Between 80% and 90% of Marylanders, plus other groups such as the AARP and NAACP, support the idea, DeMarco said.

Jamie Love, director of the nonprofit KEI, said such disclosure is important so people can “begin to develop a database” and delve more into the “economics of the industry.” Then, he said, the pricing debate can move away from “propaganda … to where facts matter.”

AAM, the generic and biosim industry’s organization, argued that generics companies have small margins to begin with. More reporting would be extremely burdensome, the group says, particularly if other states follow in Maryland’s footsteps.

That last point was one made by Bernstein analyst Ronny Gal.
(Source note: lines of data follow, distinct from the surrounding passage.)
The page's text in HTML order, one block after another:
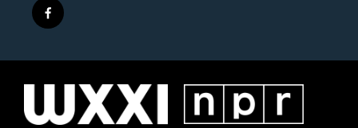
f
a
e
k
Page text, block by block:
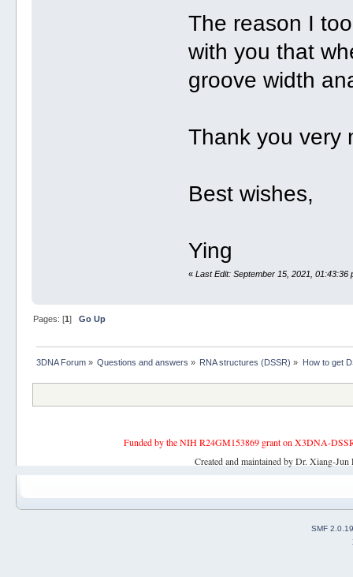
The reason I
with you that
groove width
Thank you very
Best wishes,
Ying
«Last Edit: September 15, 2021, 01:43:36
Pages: [1 ] Go Up
3DNA Forum» Questions and answers » RNA structures (DSSR) » How to get
Funded by the NIH R24GM153869 grant on X3DNA-
Created and maintained by Dr. Xiang-
SMF 2.0.19
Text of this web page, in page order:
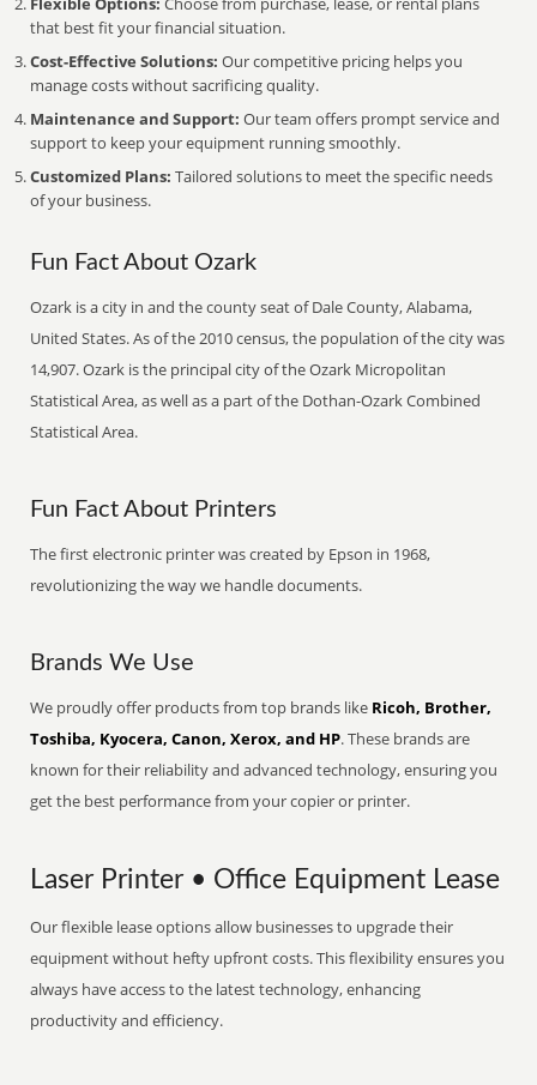
that best fit your financial situation.
Cost-Effective Solutions: Our competitive pricing helps you
manage costs without sacrificing quality.
Maintenance and Support: Our team offers prompt service and
support to keep your equipment running smoothly.
Customized Plans: Tailored solutions to meet the specific needs
of your business.
Fun Fact About Ozark
Ozark is a city in and the county seat of Dale County, Alabama,
United States. As of the 2010 census, the population of the city was
14,907. Ozark is the principal city of the Ozark Micropolitan
Statistical Area, as well as a part of the Dothan-Ozark Combined
Statistical Area.
Fun Fact About Printers
The first electronic printer was created by Epson in 1968,
revolutionizing the way we handle documents.
Brands We Use
We proudly offer products from top brands like Ricoh, Brother,
Toshiba, Kyocera, Canon, Xerox, and HP. These brands are
known for their reliability and advanced technology, ensuring you
get the best performance from your copier or printer.
Laser Printer • Office Equipment Lease
Our flexible lease options allow businesses to upgrade their
equipment without hefty upfront costs. This flexibility ensures you
always have access to the latest technology, enhancing
productivity and efficiency.
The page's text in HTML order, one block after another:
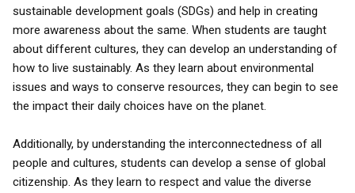
sustainable development goals (SDGs) and help in creating
more awareness about the same. When students are taught
about different cultures, they can develop an understanding of
how to live sustainably. As they learn about environmental
issues and ways to conserve resources, they can begin to see
the impact their daily choices have on the planet.
Additionally, by understanding the interconnectedness of all
people and cultures, students can develop a sense of global
citizenship. As they learn to respect and value the diverse
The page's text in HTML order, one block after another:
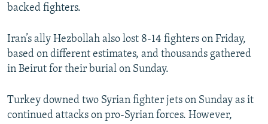
backed fighters.
Iran’s ally Hezbollah also lost 8-14 fighters on Friday,
based on different estimates, and thousands gathered
in Beirut for their burial on Sunday.
Turkey downed two Syrian fighter jets on Sunday as it
continued attacks on pro-Syrian forces. However,
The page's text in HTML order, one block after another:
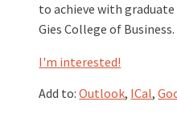
to achieve with
Gies College of Business.
I'm interested!
Add to:Outlook, ICal,
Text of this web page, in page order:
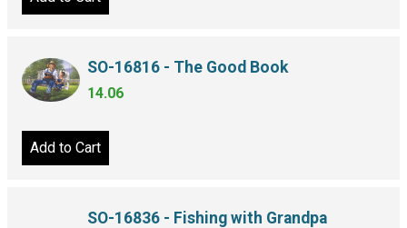
SO-16816 - The Good Book
14.06
Add to Cart
SO-16836 - Fishing with Grandpa
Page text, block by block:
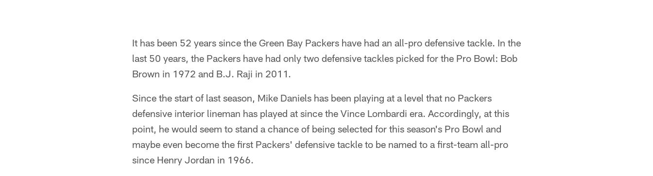
It has been 52 years since the Green Bay Packers have had an all-pro defensive tackle. In the
last 50 years, the Packers have had only two defensive tackles picked for the Pro Bowl: Bob
Brown in 1972 and B.J. Raji in 2011.
Since the start of last season, Mike Daniels has been playing at a level that no Packers
defensive interior lineman has played at since the Vince Lombardi era. Accordingly, at this
point, he would seem to stand a chance of being selected for this season's Pro Bowl and
maybe even become the first Packers' defensive tackle to be named to a first-team all-pro
since Henry Jordan in 1966.
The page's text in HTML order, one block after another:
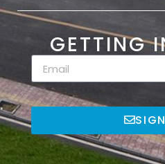
GETTING
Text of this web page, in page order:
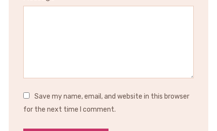
Save my name, email, and website in this browser
for the next time I comment.
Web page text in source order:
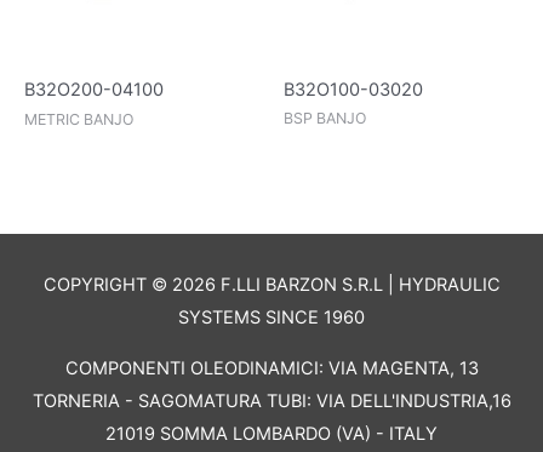
B32O200-04100
METRIC BANJO
B32O100-03020
BSP BANJO
COPYRIGHT © 2026 F.LLI BARZON S.R.L | HYDRAULIC
SYSTEMS SINCE 1960
COMPONENTI OLEODINAMICI: VIA MAGENTA, 13
TORNERIA - SAGOMATURA TUBI: VIA DELL'INDUSTRIA,16
21019 SOMMA LOMBARDO (VA) - ITALY
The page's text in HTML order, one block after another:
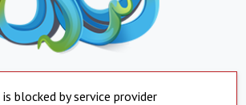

Even if the industry wins its fight in Maryland, “it is just too easy for a representative in another state to copy the bill,” Gal wrote in a recent investor note. Gal wondered whether industry is concerned because the bill is “well written,” or “because it has odds of passing.”

Aside from the cost reporting, pending legislation in Maryland would require companies to provide notice of certain price hikes; industry is against that idea too.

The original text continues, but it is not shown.